# Task requirements
Output the listing below exactly, minus its images.

━━━━━ Supplied entries

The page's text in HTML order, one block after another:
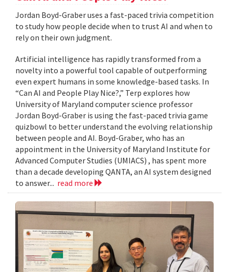
Jordan Boyd-Graber uses a fast-paced trivia competition
to study how people decide when to trust AI and when to
rely on their own judgment.
Artificial intelligence has rapidly transformed from a
novelty into a powerful tool capable of outperforming
even expert humans in some knowledge-based tasks. In
“Can AI and People Play Nice?,” Terp explores how
University of Maryland computer science professor
Jordan Boyd-Graber is using the fast-paced trivia game
quizbowl to better understand the evolving relationship
between people and AI. Boyd-Graber, who has an
appointment in the University of Maryland Institute for
Advanced Computer Studies (UMIACS) , has spent more
than a decade developing QANTA, an AI system designed
to answer... read more
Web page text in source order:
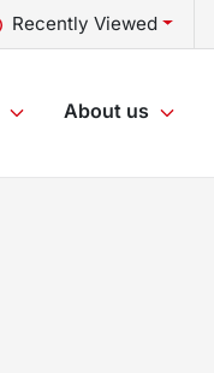
Recently Viewed
About us

━━━━━━━━━━

# Task result
The page's text in HTML order, one block after another:
Jordan Boyd-Graber uses a fast-paced trivia competition
to study how people decide when to trust AI and when to
rely on their own judgment.
Artificial intelligence has rapidly transformed from a
novelty into a powerful tool capable of outperforming
even expert humans in some knowledge-based tasks. In
“Can AI and People Play Nice?,” Terp explores how
University of Maryland computer science professor
Jordan Boyd-Graber is using the fast-paced trivia game
quizbowl to better understand the evolving relationship
between people and AI. Boyd-Graber, who has an
appointment in the University of Maryland Institute for
Advanced Computer Studies (UMIACS) , has spent more
than a decade developing QANTA, an AI system designed
to answer... read more
Web page text in source order:
Recently Viewed
About us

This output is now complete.